• **Problem**: Leave out every picture and set down, exactly, the lines below from the one holding "For each line below, return its centre" up to and including the one holding "The controller button".

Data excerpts
------------------------------------

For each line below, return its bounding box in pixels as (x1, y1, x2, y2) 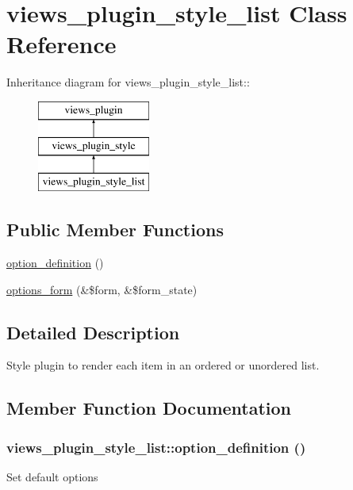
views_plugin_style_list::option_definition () (6, 437, 306, 457)
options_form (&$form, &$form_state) (6, 281, 198, 297)
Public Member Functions (6, 217, 224, 242)
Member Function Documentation (6, 396, 292, 420)
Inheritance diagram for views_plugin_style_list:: (6, 74, 250, 90)
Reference (6, 28, 117, 60)
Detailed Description (6, 320, 180, 344)
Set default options (6, 469, 98, 485)
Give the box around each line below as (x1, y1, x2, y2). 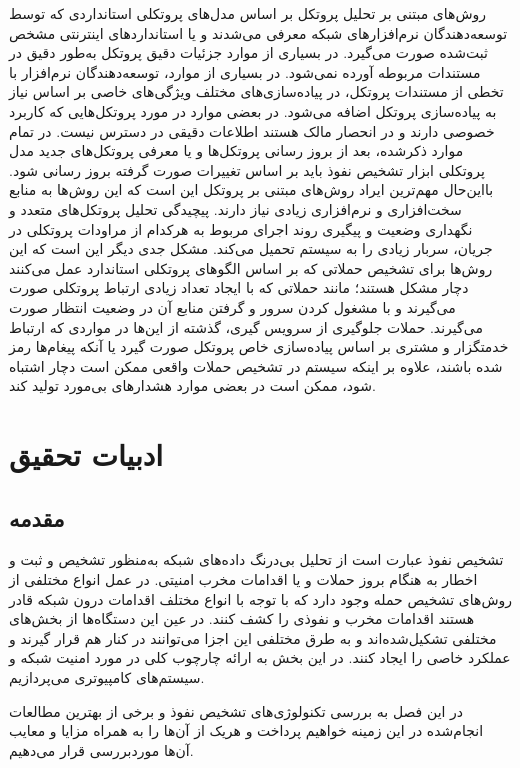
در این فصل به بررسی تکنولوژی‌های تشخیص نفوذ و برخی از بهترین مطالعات (9, 700, 464, 721)
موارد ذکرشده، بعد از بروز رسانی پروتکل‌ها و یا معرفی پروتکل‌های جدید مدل (9, 140, 464, 161)
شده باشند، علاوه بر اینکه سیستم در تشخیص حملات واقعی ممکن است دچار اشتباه (9, 355, 503, 376)
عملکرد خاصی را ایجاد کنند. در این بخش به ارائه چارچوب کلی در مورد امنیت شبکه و (9, 647, 511, 668)
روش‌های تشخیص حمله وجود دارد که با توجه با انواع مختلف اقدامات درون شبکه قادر (9, 588, 513, 609)
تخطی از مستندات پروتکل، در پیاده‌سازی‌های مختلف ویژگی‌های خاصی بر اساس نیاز (9, 81, 504, 102)
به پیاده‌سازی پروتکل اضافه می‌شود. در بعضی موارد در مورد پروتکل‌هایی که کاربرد (9, 100, 497, 121)
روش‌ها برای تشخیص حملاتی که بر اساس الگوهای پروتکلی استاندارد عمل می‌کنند (9, 257, 493, 278)
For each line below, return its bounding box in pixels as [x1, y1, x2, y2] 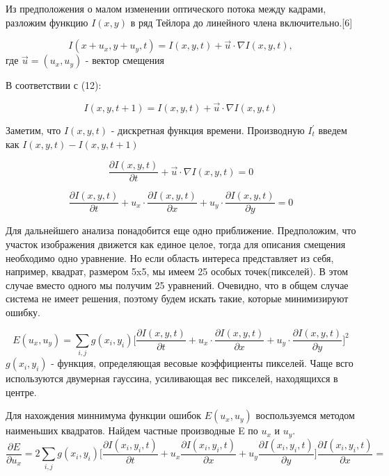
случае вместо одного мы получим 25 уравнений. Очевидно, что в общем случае [6, 277, 349, 292]
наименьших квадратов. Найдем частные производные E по [6, 423, 258, 438]
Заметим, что [6, 123, 61, 137]
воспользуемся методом [255, 408, 355, 422]
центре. [6, 384, 37, 399]
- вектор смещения [85, 53, 164, 67]
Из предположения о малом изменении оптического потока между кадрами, [6, 1, 326, 15]
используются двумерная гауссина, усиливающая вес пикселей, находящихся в [6, 371, 338, 386]
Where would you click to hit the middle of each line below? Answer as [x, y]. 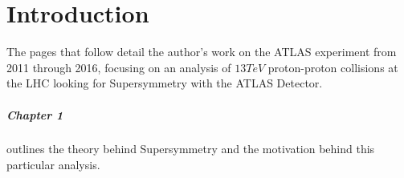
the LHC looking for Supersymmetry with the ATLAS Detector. [165, 83]
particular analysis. [53, 165]
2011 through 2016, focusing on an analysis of [119, 67]
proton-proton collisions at [333, 67]
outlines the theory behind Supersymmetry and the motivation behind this [191, 149]
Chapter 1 [35, 114]
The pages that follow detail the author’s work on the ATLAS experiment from [202, 52]
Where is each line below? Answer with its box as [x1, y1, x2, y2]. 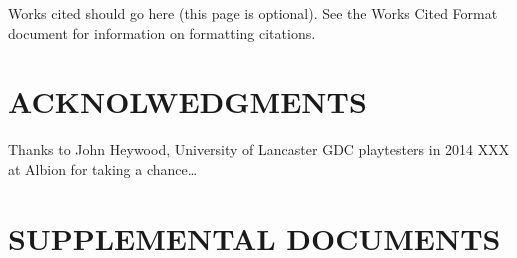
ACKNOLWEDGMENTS [8, 81, 367, 122]
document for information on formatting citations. [8, 22, 316, 43]
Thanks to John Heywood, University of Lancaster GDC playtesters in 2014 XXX [8, 139, 510, 160]
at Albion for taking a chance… [8, 158, 198, 179]
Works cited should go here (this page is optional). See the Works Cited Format [8, 3, 498, 23]
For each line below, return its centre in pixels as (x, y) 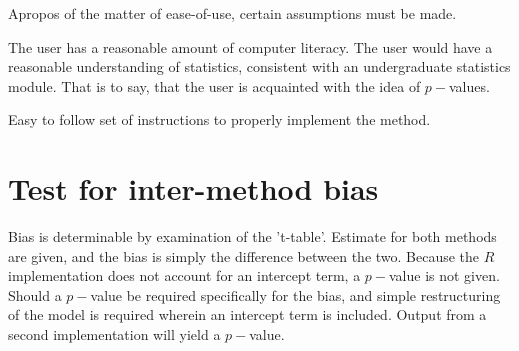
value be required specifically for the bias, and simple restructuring (295, 294)
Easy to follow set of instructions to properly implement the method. (219, 119)
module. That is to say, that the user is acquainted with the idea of (214, 85)
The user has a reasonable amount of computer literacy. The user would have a (250, 46)
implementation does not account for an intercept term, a (184, 275)
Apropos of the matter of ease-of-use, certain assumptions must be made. (232, 13)
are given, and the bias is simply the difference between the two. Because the (244, 255)
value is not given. (444, 275)
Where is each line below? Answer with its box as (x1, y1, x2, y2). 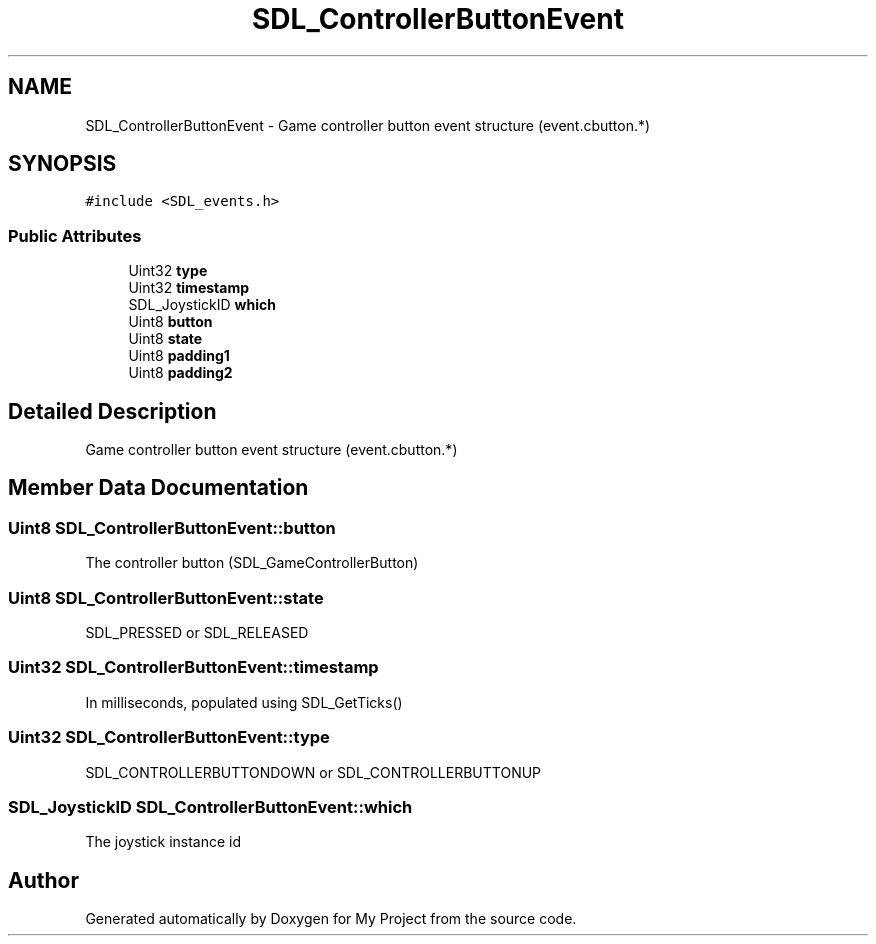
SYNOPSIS (8, 151, 117, 177)
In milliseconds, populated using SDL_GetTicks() (85, 693, 403, 711)
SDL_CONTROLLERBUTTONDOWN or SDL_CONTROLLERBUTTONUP (85, 763, 542, 781)
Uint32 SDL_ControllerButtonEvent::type (8, 727, 330, 748)
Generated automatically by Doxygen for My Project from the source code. (85, 910, 577, 928)
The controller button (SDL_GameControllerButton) (85, 554, 419, 572)
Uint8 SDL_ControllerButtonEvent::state (8, 587, 324, 608)
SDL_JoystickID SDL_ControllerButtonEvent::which (8, 796, 413, 817)
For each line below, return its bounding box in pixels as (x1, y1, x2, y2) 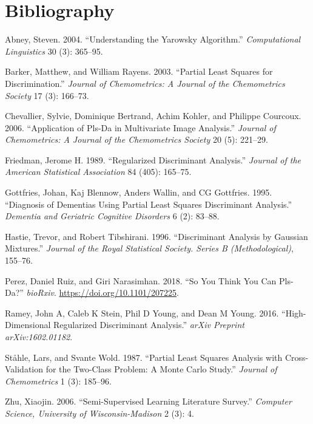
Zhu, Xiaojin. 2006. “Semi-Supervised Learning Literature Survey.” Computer (5, 395, 292, 408)
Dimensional (5, 318, 51, 331)
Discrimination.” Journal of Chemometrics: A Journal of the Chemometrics (5, 77, 285, 89)
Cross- (284, 350, 309, 363)
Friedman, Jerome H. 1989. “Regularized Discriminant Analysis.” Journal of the (5, 153, 301, 166)
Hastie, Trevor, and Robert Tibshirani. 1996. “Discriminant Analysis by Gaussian (5, 230, 308, 242)
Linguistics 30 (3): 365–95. (5, 44, 103, 57)
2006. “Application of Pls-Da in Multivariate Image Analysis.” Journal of (5, 121, 276, 134)
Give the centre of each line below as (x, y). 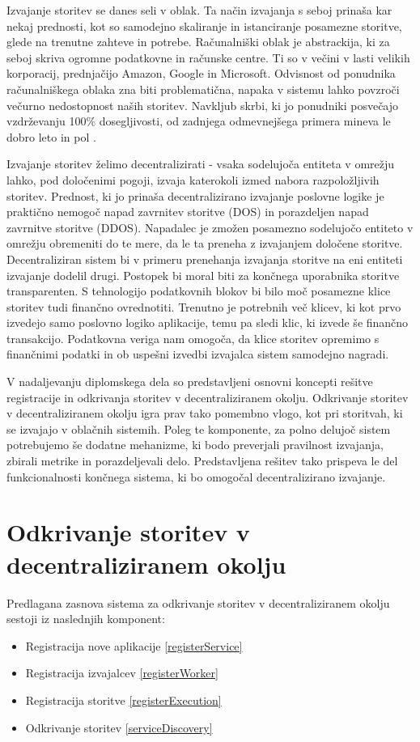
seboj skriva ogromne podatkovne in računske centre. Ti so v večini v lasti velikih (208, 57)
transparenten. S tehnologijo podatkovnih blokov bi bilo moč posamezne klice (199, 291)
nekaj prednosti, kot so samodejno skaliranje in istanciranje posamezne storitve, (204, 25)
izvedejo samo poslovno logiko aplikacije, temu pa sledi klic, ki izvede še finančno (208, 322)
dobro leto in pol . (51, 136)
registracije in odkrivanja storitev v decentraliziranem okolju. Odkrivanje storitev (208, 397)
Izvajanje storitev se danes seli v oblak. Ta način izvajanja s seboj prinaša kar (199, 10)
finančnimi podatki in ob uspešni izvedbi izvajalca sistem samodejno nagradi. (198, 354)
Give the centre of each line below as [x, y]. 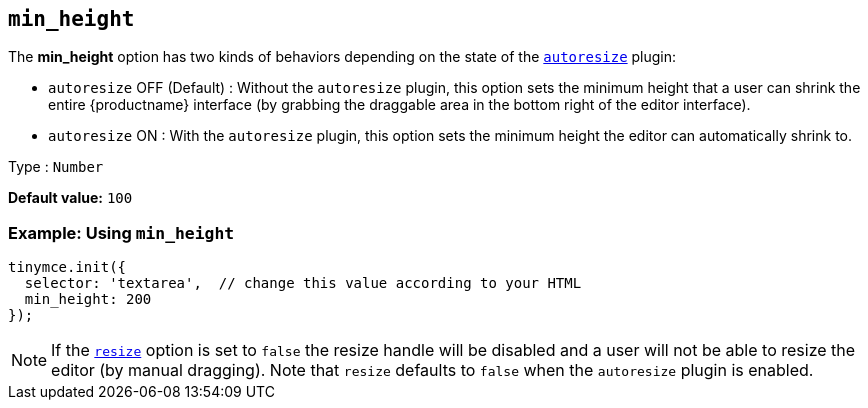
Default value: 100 [70, 198]
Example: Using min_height [121, 232]
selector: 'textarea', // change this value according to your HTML [303, 283]
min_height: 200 [88, 299]
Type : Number [56, 167]
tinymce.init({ [67, 267]
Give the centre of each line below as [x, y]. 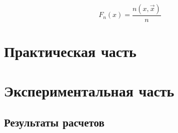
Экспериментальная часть [89, 90]
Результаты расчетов [54, 122]
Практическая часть [70, 51]
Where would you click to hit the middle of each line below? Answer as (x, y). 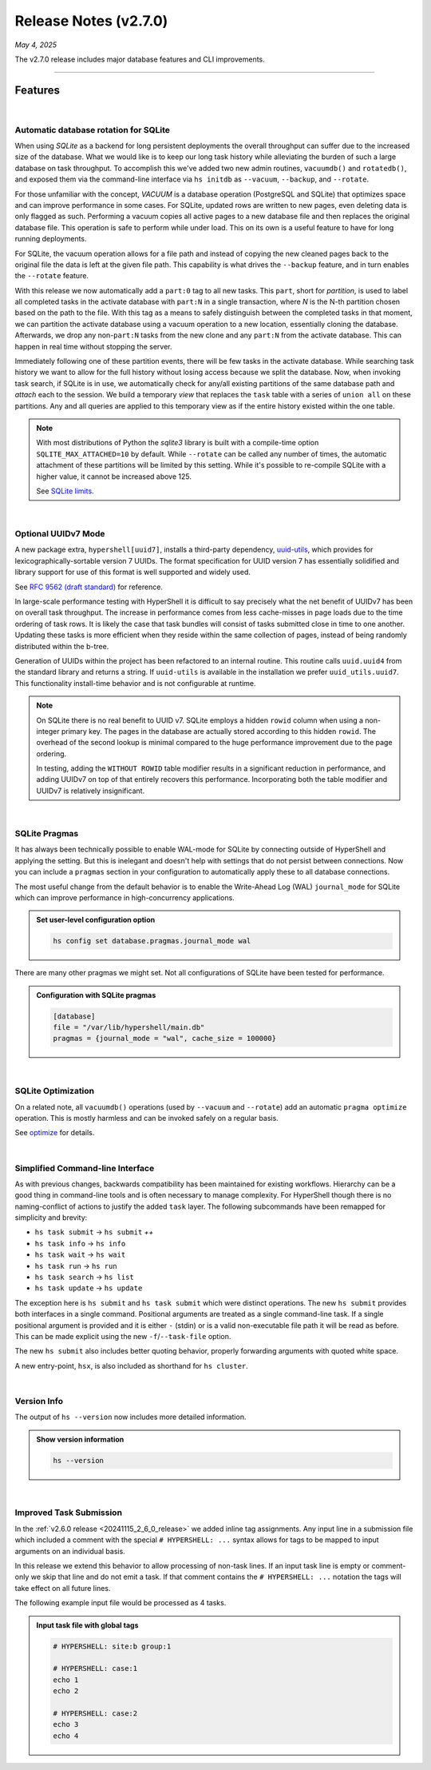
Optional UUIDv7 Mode (60, 534)
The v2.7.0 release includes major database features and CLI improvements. (140, 59)
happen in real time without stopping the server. (93, 346)
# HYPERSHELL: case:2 (95, 1713)
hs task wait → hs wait (80, 1254)
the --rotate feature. (52, 276)
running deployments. (51, 239)
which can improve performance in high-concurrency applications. (125, 897)

------------------------------------

• **Output**:
For each line below, return its centre in pixels as (x, y) 
value be required specifically for the bias, and simple restructuring (295, 294)
Easy to follow set of instructions to properly implement the method. (219, 119)
module. That is to say, that the user is acquainted with the idea of (214, 85)
The user has a reasonable amount of computer literacy. The user would have a (250, 46)
implementation does not account for an intercept term, a (184, 275)
Apropos of the matter of ease-of-use, certain assumptions must be made. (232, 13)
are given, and the bias is simply the difference between the two. Because the (244, 255)
value is not given. (444, 275)
Where is each line below? Answer with its box as (x1, y1, x2, y2). 
SYNOPSIS (8, 151, 117, 177)
In milliseconds, populated using SDL_GetTicks() (85, 693, 403, 711)
SDL_CONTROLLERBUTTONDOWN or SDL_CONTROLLERBUTTONUP (85, 763, 542, 781)
Uint32 SDL_ControllerButtonEvent::type (8, 727, 330, 748)
Generated automatically by Doxygen for My Project from the source code. (85, 910, 577, 928)
The controller button (SDL_GameControllerButton) (85, 554, 419, 572)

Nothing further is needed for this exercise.